Bottom line, a teacher will be able to teach you just as well, injured or not.


----------



## Sarah

Depends...people learn in different ways, one student may be fine with verbal instructions a description of the tech...Others may require a demonstration or need to have the move done on them to ensure they are doing it correctly...

I fall into the later, you can explain till your blue in the face....show me!

That being said, I do agree that a good instructor should be able to still teach while injured etc...as long as he has the assistance of a good senior to help demonstrate.


----------



## tradrockrat

Being a school teacher as well as a MA instructor, I have learned many valuble things in my studies that most MA instructiors never take the time to learn.  This is a huge mistake. 

Take, for example, what we are discussing right now - learning modalities. 
There is a WHOLE LOT of research and theories about learning modalities out there for an instructor to educate him or herself with.

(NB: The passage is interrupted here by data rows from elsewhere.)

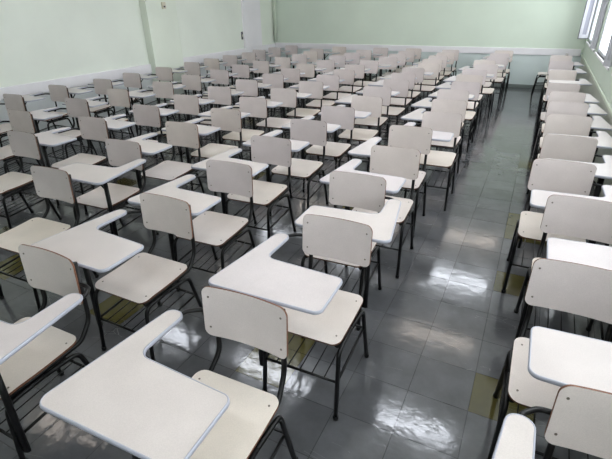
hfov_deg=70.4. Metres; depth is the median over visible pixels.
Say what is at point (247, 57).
chair
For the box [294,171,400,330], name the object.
chair
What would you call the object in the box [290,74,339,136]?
chair
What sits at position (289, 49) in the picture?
chair
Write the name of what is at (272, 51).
chair
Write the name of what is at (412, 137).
chair
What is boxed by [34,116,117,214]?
chair
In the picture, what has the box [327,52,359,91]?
chair
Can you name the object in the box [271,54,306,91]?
chair
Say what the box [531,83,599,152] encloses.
chair
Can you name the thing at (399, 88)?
chair
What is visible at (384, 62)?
chair
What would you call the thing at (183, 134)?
chair
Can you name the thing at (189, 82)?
chair
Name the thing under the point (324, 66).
chair
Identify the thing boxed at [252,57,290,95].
chair
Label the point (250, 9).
door
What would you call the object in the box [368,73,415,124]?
chair
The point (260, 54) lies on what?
chair
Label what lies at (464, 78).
chair
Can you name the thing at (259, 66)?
chair
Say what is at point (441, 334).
floor
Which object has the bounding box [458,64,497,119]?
chair
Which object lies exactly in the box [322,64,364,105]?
chair
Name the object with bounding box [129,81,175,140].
chair
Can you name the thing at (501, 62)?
chair
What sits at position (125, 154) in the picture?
chair
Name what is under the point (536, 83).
chair
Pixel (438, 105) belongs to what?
chair
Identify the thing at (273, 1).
trim
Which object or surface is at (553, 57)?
chair
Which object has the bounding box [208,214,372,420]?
chair
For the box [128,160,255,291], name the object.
chair
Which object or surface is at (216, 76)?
chair
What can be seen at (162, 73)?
chair
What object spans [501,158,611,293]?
chair
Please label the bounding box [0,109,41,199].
chair
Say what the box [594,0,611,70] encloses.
window
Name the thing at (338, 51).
chair
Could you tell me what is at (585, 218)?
chair
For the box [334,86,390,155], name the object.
chair
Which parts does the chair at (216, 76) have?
backrest
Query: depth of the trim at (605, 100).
5.80 m
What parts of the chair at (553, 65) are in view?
leg, backrest
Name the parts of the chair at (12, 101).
leg, seat, seat frame, backrest
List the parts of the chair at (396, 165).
seat, backrest, leg, seat frame, leg
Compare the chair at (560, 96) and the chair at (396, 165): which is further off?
the chair at (560, 96)
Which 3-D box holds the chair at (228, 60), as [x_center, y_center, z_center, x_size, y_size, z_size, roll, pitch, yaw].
[-1.910,-3.441,9.765,0.602,0.844,0.660,11,30,22]
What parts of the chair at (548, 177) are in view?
leg, leg, seat frame, seat, backrest
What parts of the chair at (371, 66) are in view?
seat, backrest
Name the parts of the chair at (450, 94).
backrest, leg
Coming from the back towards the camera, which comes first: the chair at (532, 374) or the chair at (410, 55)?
the chair at (410, 55)
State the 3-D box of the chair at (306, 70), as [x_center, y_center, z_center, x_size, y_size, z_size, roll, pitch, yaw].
[-0.211,-2.624,8.127,0.602,0.844,0.660,12,30,24]
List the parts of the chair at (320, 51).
backrest
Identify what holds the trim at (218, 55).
attached to the wall at (41, 40)
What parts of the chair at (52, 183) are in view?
seat, leg, backrest, seat frame
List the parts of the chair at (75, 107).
seat, leg, backrest, seat frame, leg
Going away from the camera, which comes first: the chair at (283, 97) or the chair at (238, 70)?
the chair at (283, 97)
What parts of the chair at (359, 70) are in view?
seat, backrest
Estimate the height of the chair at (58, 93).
0.844 m
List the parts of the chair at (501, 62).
seat, backrest
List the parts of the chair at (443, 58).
seat, backrest
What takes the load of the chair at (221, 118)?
on the floor
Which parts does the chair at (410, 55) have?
seat, backrest
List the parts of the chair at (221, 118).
leg, seat, seat frame, backrest
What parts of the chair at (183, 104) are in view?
leg, backrest
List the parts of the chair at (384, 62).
seat, backrest
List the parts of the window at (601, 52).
sill, frame
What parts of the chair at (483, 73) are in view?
backrest, leg
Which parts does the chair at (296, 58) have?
backrest
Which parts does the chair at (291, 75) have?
backrest
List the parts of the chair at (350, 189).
leg, leg, seat, backrest, leg, leg
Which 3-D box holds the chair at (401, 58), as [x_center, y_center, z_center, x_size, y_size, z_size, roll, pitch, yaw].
[1.793,-3.337,9.429,0.602,0.844,0.660,12,30,24]
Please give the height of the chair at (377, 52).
0.844 m
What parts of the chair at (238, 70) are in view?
backrest
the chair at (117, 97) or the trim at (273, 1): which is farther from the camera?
the trim at (273, 1)
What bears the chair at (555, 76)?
on the floor
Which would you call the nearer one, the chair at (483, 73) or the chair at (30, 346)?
the chair at (30, 346)
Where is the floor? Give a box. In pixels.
[0,78,608,458]
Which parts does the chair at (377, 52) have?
backrest
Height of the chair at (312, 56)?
0.844 m
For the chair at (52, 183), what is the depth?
3.06 m
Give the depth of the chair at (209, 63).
9.28 m
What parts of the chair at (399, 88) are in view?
seat, seat frame, backrest
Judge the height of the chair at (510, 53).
0.844 m
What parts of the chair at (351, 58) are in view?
backrest
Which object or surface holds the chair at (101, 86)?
on the floor
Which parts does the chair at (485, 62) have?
backrest, seat
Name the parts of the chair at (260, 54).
backrest
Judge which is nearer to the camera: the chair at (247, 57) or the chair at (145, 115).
the chair at (145, 115)
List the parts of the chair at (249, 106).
seat, seat frame, backrest
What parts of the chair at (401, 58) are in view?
seat, backrest
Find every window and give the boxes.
[577,0,600,51]
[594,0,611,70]
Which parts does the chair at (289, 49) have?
backrest
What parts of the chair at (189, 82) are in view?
backrest
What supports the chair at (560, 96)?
on the floor
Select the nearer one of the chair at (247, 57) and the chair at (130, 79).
the chair at (130, 79)
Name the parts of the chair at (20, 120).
seat, leg, seat frame, backrest
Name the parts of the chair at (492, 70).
seat, backrest, leg, leg
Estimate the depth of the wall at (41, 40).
7.44 m
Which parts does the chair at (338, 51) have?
backrest
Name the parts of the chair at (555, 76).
leg, backrest
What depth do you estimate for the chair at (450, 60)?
9.52 m
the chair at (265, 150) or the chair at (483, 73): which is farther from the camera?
the chair at (483, 73)
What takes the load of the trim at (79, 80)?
attached to the wall at (41, 40)
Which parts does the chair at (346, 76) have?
seat, backrest
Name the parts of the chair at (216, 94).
seat, backrest
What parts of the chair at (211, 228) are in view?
leg, seat, leg, seat frame, leg, backrest, leg
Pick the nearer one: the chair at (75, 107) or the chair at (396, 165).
the chair at (396, 165)
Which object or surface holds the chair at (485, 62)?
on the floor
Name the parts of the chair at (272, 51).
backrest
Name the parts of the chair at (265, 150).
leg, seat, seat frame, backrest, leg, leg
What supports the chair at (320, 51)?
on the floor
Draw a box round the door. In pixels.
[241,0,261,47]
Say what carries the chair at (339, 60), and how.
on the floor
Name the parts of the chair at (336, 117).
leg, seat, seat frame, backrest, leg
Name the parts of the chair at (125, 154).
leg, seat, leg, backrest, seat frame
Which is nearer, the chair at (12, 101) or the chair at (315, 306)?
the chair at (315, 306)
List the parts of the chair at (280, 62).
backrest
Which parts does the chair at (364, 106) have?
seat, seat frame, backrest
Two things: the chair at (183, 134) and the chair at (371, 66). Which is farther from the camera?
the chair at (371, 66)
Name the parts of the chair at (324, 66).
backrest
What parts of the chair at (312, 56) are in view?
backrest
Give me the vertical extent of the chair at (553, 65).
0.844 m
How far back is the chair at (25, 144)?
3.98 m
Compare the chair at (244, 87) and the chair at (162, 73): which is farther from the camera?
the chair at (162, 73)
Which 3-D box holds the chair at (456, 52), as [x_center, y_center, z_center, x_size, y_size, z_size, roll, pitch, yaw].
[3.157,-3.684,10.049,0.602,0.844,0.660,12,30,24]
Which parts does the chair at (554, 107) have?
leg, seat, backrest
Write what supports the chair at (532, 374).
on the floor
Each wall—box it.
[0,0,275,147]
[275,0,601,84]
[576,0,611,246]
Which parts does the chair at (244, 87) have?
backrest
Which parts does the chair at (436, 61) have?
seat, backrest
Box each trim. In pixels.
[0,64,151,100]
[183,43,275,63]
[272,0,276,41]
[276,43,580,55]
[317,74,542,88]
[581,54,611,116]
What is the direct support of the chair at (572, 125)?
on the floor
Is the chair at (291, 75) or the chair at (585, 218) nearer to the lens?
the chair at (585, 218)
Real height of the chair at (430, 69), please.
0.844 m
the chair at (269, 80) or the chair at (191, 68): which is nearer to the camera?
the chair at (269, 80)
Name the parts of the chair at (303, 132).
seat, seat frame, backrest, leg, leg
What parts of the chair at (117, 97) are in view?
backrest, seat frame
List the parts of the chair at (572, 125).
backrest
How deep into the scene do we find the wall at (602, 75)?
6.18 m
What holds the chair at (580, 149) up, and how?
on the floor
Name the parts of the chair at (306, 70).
backrest
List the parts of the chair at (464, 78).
backrest, seat, leg
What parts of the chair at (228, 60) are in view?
backrest
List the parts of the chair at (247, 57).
backrest
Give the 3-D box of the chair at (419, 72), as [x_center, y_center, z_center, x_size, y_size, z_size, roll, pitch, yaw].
[1.624,-2.281,7.400,0.602,0.844,0.660,13,31,25]
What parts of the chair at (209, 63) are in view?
backrest
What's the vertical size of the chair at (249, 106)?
0.844 m
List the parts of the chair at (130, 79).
backrest
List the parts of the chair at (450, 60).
seat, backrest
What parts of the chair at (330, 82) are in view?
seat, backrest
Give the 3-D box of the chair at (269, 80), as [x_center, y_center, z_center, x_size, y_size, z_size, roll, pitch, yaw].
[-0.729,-2.039,7.019,0.602,0.844,0.660,11,30,22]
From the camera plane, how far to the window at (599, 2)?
8.72 m
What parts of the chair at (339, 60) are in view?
backrest
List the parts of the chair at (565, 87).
leg, seat, backrest
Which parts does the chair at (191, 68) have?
backrest
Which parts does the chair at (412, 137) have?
backrest, seat, leg, seat frame, leg
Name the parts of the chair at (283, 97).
seat, seat frame, backrest
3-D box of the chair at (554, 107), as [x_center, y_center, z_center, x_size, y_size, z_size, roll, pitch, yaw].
[2.792,-0.859,4.615,0.602,0.844,0.660,12,30,24]
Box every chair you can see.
[0,94,26,168]
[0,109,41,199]
[0,130,61,229]
[0,165,98,310]
[0,244,90,458]
[2,85,81,151]
[30,98,101,166]
[31,193,203,360]
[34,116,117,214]
[39,286,297,458]
[59,139,158,235]
[62,88,134,154]
[68,79,122,136]
[88,73,141,129]
[103,104,164,180]
[105,121,204,193]
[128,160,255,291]
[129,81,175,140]
[129,94,205,164]
[139,67,172,119]
[148,74,206,125]
[161,108,241,190]
[169,86,236,151]
[170,62,204,106]
[180,58,219,94]
[180,69,229,117]
[191,135,295,238]
[198,96,271,165]
[200,55,236,86]
[202,79,260,139]
[205,64,249,106]
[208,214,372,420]
[221,52,255,84]
[228,60,269,96]
[233,73,283,131]
[235,88,298,151]
[237,50,265,79]
[242,119,327,215]
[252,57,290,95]
[253,68,299,118]
[259,47,280,80]
[268,81,322,146]
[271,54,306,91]
[272,64,315,111]
[276,45,297,70]
[282,105,354,191]
[288,51,317,83]
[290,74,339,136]
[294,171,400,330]
[300,49,323,80]
[305,60,334,103]
[308,69,354,120]
[309,55,345,93]
[318,95,382,171]
[320,145,420,278]
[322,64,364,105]
[324,47,345,68]
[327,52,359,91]
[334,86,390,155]
[341,60,378,105]
[347,50,371,87]
[348,125,431,237]
[356,79,408,135]
[365,48,387,80]
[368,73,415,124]
[369,57,396,97]
[376,54,405,76]
[380,67,423,121]
[389,51,414,72]
[397,48,421,68]
[400,63,438,113]
[401,99,466,186]
[403,111,461,210]
[409,59,441,101]
[411,89,468,166]
[412,55,447,100]
[427,52,454,94]
[428,81,480,152]
[435,75,482,139]
[436,50,458,76]
[443,69,486,126]
[458,60,495,111]
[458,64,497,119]
[472,57,506,104]
[481,53,509,97]
[482,50,512,93]
[487,258,611,458]
[492,384,611,458]
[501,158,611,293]
[512,195,611,349]
[517,134,611,247]
[526,114,611,193]
[530,101,611,171]
[531,53,567,96]
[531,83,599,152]
[532,91,607,157]
[535,70,591,128]
[538,61,586,112]
[540,55,583,97]
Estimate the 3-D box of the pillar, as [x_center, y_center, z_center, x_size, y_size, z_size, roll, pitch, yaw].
[-2.874,-4.048,8.624,0.160,3.000,0.820,12,30,24]
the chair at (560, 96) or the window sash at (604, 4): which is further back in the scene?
the window sash at (604, 4)
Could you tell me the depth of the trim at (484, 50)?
10.57 m
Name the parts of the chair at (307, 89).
seat, seat frame, backrest
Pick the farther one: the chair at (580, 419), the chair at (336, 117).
the chair at (336, 117)
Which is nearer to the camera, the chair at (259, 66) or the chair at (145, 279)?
the chair at (145, 279)
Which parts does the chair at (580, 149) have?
leg, backrest
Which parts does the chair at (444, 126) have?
seat, seat frame, backrest, leg, leg
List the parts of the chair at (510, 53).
seat, backrest
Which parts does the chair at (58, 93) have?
leg, seat frame, seat, backrest, leg
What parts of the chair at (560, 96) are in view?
leg, backrest
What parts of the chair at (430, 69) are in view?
seat, backrest
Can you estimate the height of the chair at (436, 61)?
0.844 m
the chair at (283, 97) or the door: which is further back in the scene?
the door
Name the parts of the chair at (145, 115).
backrest, seat frame
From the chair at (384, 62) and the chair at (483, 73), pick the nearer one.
the chair at (483, 73)
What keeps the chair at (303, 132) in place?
on the floor
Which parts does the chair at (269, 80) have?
backrest
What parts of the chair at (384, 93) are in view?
seat, seat frame, backrest, leg
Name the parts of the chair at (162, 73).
backrest
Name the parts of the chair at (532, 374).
leg, leg, seat, seat frame, backrest
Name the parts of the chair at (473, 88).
backrest, leg, seat, leg
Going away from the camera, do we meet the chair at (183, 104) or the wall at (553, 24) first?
the chair at (183, 104)
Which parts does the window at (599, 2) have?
window sash, pane
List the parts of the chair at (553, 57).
backrest
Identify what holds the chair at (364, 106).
on the floor
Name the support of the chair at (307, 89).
on the floor
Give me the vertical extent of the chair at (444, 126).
0.844 m
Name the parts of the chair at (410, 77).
seat, backrest
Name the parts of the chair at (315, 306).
leg, seat, seat frame, backrest, leg, leg
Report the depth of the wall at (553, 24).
10.40 m
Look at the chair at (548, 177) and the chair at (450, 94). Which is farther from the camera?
the chair at (450, 94)
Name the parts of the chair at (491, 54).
backrest, seat
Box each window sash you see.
[590,0,608,48]
[603,34,611,66]
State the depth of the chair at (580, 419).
1.27 m
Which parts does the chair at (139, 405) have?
seat, backrest, seat frame, leg, leg
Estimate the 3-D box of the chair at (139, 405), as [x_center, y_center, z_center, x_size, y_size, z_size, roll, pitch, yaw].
[-0.435,0.741,1.649,0.606,0.845,0.670,11,30,23]
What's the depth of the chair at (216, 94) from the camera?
6.02 m
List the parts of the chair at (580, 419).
seat frame, backrest
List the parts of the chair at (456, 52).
seat, backrest
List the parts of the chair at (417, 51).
backrest
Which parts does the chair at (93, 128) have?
seat, seat frame, leg, backrest
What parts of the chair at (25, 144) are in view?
leg, seat, seat frame, backrest, leg, leg
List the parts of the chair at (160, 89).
backrest
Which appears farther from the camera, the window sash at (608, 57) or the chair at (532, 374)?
the window sash at (608, 57)
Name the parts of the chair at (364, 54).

A good teacher wil use all modalities in his / her lesson plans - and BTW, if your instructor doesn't have lessons planned in advance, they are wasting your time - literally, as they come up with off the cuff activities and repetitive exercises that don't build on previous training.

A brilliant man named Gardner listed and defined several learning modalities that we as educators need to account for in our teaching style. 
They are:
linguistic
logical
musical
spatial
kinesthetic
interpersonal
intrapersonal
naturalist.

If you are an instructor, and don't know the definition of these learning modalities and cannot recognize them in your students, I challenge you to educate yourself on them.  You will find that they greatly help in your every day teaching.


----------



## Grenadier

The MMA kid! said:
			
		

> has anyone else seen these old, vintage- blackbelts?


 
Unfortunately, yes.  

Some kids will be wearing belts that are ragged, torn, etc.  While a few of them might have been given one of their instructors' old belts (a great honor), the vast majority of the kids wearing ragged black belts probably dumped theirs in the washer and dryer for dozens of cycles, or even took a metal file to their belts.  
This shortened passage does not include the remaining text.